### EXERCISE BRIEF
Begin your copy at the line with "Seraphine’s brow furrowed, her" in the records below and end it at the line with "Disable validate link in HTML (100, 127)", restating each line word for word; omit the pictures.

-- EXERCISE MATERIALS follows --

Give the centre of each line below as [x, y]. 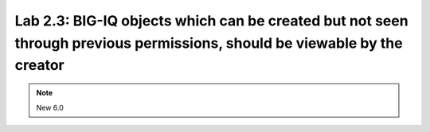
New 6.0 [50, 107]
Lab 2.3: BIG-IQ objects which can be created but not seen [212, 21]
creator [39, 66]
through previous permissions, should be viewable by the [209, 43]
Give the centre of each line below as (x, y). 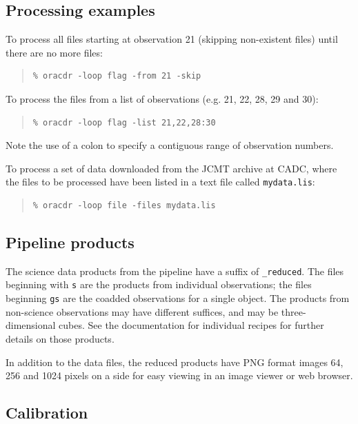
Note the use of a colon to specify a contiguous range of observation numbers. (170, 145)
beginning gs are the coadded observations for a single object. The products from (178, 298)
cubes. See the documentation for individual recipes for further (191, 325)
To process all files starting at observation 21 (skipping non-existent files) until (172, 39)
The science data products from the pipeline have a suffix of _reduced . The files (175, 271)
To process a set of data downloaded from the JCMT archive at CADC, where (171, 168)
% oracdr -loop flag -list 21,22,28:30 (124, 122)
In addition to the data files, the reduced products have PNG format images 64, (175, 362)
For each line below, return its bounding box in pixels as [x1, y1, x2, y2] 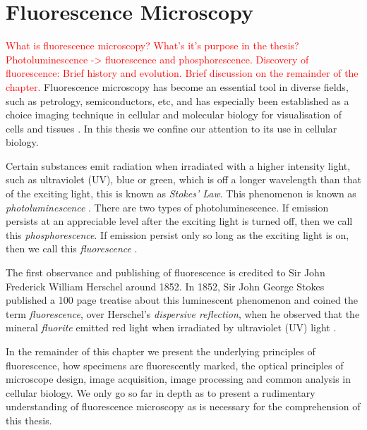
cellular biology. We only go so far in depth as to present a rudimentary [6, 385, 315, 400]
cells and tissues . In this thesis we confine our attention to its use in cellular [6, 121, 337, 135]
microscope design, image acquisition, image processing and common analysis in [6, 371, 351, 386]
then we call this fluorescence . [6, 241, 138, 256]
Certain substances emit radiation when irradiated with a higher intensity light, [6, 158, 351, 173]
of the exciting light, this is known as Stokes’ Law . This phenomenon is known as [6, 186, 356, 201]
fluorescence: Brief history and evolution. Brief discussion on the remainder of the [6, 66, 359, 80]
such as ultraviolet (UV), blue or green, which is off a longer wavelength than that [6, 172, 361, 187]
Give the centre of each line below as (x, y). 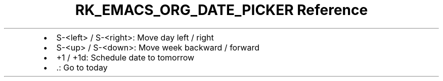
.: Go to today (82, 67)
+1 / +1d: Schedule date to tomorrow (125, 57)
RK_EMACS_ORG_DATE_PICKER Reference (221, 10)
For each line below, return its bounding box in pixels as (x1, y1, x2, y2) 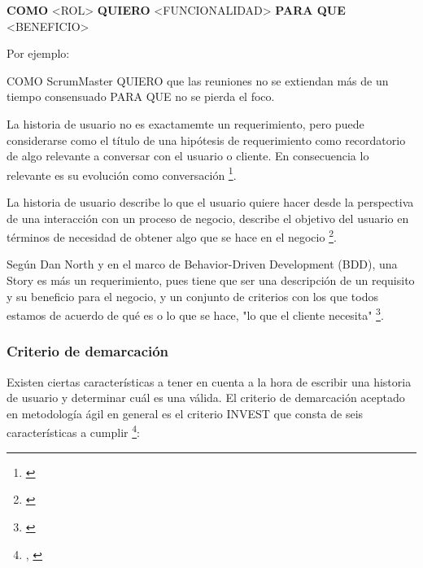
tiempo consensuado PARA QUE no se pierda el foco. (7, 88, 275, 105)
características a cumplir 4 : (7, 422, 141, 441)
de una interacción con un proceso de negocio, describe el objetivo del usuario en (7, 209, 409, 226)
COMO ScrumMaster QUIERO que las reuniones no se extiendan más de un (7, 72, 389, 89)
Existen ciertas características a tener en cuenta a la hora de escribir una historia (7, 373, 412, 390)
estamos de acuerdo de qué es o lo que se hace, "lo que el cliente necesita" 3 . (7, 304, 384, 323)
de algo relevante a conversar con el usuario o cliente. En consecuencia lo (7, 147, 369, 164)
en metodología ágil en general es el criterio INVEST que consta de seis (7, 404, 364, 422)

-- EXERCISE MATERIALS concluded --
-- EXERCISE MATERIALS follows --

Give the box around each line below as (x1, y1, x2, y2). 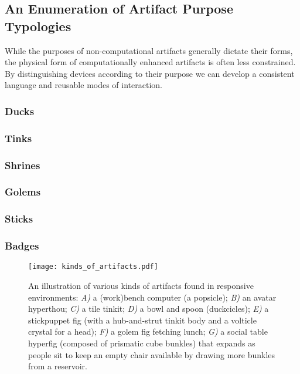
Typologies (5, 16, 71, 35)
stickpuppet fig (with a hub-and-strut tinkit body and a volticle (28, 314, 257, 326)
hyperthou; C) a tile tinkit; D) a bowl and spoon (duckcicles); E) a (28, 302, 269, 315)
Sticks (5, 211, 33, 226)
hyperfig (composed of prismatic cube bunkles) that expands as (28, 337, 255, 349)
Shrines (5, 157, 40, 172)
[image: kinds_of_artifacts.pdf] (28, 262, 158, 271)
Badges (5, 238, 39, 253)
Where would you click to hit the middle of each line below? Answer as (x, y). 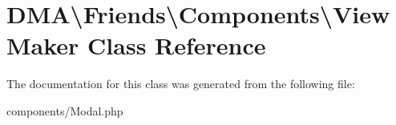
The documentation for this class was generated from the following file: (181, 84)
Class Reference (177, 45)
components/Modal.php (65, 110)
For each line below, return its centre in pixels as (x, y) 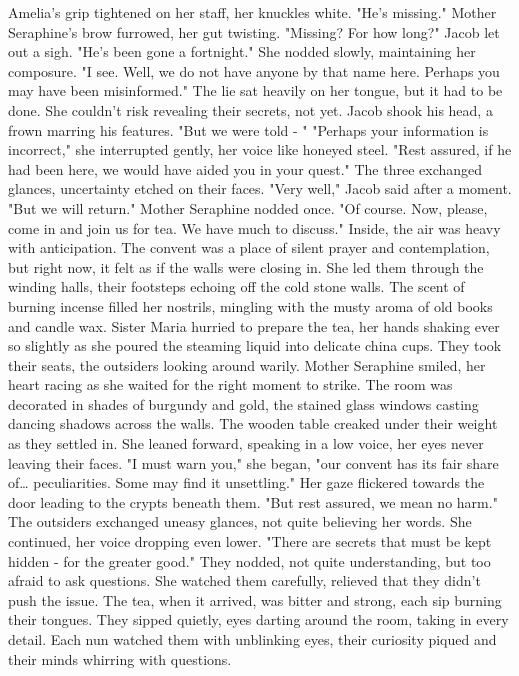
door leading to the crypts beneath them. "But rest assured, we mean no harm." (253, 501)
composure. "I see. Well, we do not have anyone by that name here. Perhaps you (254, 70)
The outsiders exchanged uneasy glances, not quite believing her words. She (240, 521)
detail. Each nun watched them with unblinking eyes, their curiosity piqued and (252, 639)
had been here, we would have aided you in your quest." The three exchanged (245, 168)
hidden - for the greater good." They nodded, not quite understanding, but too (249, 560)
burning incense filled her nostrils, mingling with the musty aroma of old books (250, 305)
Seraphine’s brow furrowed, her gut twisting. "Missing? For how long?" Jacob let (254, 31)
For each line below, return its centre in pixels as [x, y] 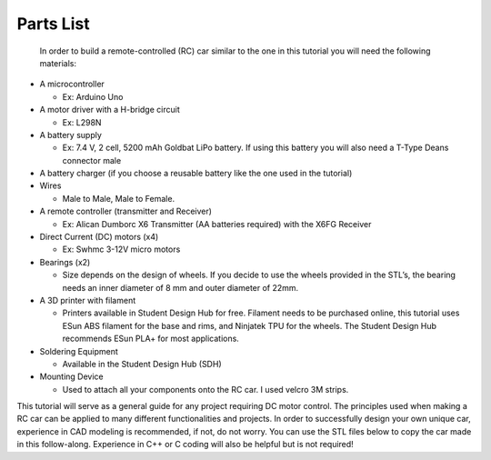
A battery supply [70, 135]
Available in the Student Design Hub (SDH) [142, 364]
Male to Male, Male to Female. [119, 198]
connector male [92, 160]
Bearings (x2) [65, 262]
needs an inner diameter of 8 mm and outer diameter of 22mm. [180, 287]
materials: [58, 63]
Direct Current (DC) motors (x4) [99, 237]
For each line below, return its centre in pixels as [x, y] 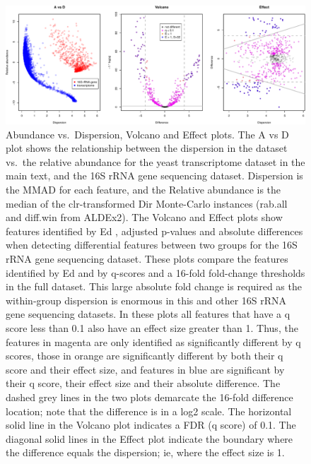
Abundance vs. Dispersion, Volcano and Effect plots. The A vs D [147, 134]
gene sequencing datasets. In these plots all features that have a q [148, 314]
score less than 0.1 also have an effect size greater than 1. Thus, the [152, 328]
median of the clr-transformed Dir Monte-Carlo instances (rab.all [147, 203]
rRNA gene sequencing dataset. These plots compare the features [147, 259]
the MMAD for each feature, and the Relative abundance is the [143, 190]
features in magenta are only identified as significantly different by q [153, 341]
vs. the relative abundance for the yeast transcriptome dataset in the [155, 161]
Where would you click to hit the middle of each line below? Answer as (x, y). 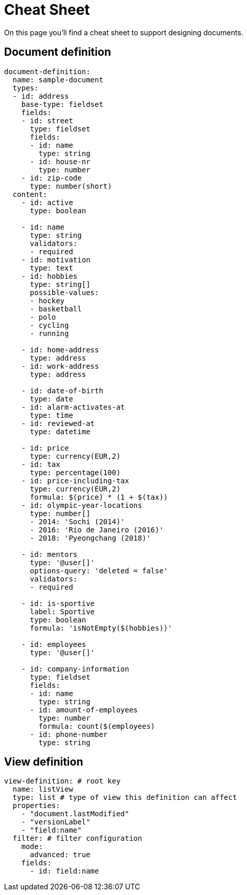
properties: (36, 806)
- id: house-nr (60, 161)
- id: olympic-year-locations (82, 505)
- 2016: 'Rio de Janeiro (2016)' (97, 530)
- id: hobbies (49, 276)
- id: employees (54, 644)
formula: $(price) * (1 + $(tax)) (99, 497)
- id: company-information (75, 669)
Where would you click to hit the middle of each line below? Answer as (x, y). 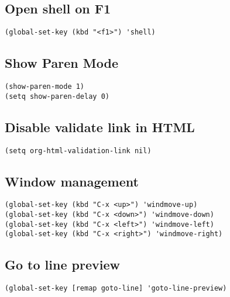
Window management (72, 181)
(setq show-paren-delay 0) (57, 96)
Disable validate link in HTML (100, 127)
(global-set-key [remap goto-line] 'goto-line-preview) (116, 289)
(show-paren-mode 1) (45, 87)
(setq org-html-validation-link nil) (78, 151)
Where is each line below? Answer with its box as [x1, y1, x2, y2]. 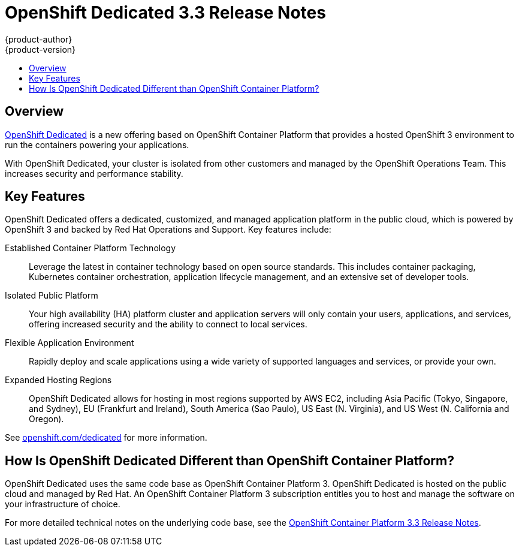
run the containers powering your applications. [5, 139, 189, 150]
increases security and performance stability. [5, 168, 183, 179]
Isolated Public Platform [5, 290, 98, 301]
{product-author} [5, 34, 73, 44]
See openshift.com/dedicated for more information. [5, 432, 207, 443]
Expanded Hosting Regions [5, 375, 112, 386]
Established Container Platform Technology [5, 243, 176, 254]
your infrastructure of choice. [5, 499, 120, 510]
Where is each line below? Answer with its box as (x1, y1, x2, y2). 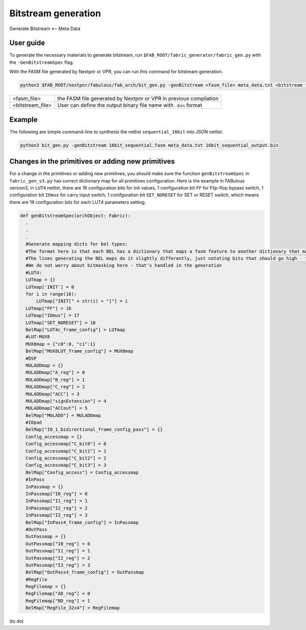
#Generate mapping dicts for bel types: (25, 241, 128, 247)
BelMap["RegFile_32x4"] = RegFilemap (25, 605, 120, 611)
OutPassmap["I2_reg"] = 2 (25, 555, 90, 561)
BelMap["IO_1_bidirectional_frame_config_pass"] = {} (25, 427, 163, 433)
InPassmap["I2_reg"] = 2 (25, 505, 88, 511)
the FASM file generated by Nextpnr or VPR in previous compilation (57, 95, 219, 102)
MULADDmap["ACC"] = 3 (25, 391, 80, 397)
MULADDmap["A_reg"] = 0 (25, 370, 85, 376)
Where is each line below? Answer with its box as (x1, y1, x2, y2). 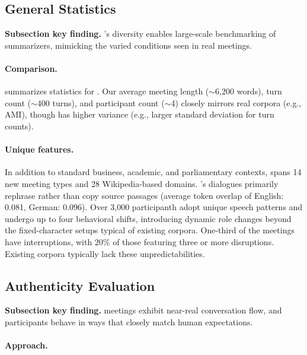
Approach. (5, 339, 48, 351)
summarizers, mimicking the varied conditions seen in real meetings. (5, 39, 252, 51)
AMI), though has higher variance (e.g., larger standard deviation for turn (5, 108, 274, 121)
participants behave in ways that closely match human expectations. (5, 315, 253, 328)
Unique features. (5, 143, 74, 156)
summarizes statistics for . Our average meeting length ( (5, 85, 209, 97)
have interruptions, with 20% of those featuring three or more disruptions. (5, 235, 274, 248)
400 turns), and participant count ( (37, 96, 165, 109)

-- EXERCISE MATERIALS concluded --

### EXERCISE ANSWER
Seraphine’s brow furrowed, her gut twisting. "Missing? For how long?" Jacob let (254, 31)
For each line below, return its centre in pixels as [x, y] 
A battery supply [70, 135]
Available in the Student Design Hub (SDH) [142, 364]
Male to Male, Male to Female. [119, 198]
connector male [92, 160]
Bearings (x2) [65, 262]
needs an inner diameter of 8 mm and outer diameter of 22mm. [180, 287]
materials: [58, 63]
Direct Current (DC) motors (x4) [99, 237]
For each line below, return its centre in pixels as [x, y] 
Abundance vs. Dispersion, Volcano and Effect plots. The A vs D [147, 134]
gene sequencing datasets. In these plots all features that have a q [148, 314]
score less than 0.1 also have an effect size greater than 1. Thus, the [152, 328]
median of the clr-transformed Dir Monte-Carlo instances (rab.all [147, 203]
rRNA gene sequencing dataset. These plots compare the features [147, 259]
the MMAD for each feature, and the Relative abundance is the [143, 190]
features in magenta are only identified as significantly different by q [153, 341]
vs. the relative abundance for the yeast transcriptome dataset in the [155, 161]
Where would you click to hit the middle of each line below? Answer as (x, y). 
properties: (36, 806)
- id: house-nr (60, 161)
- id: olympic-year-locations (82, 505)
- 2016: 'Rio de Janeiro (2016)' (97, 530)
- id: hobbies (49, 276)
- id: employees (54, 644)
formula: $(price) * (1 + $(tax)) (99, 497)
- id: company-information (75, 669)
Where would you click to hit the middle of each line below? Answer as (x, y). 
Window management (72, 181)
(setq show-paren-delay 0) (57, 96)
Disable validate link in HTML (100, 127)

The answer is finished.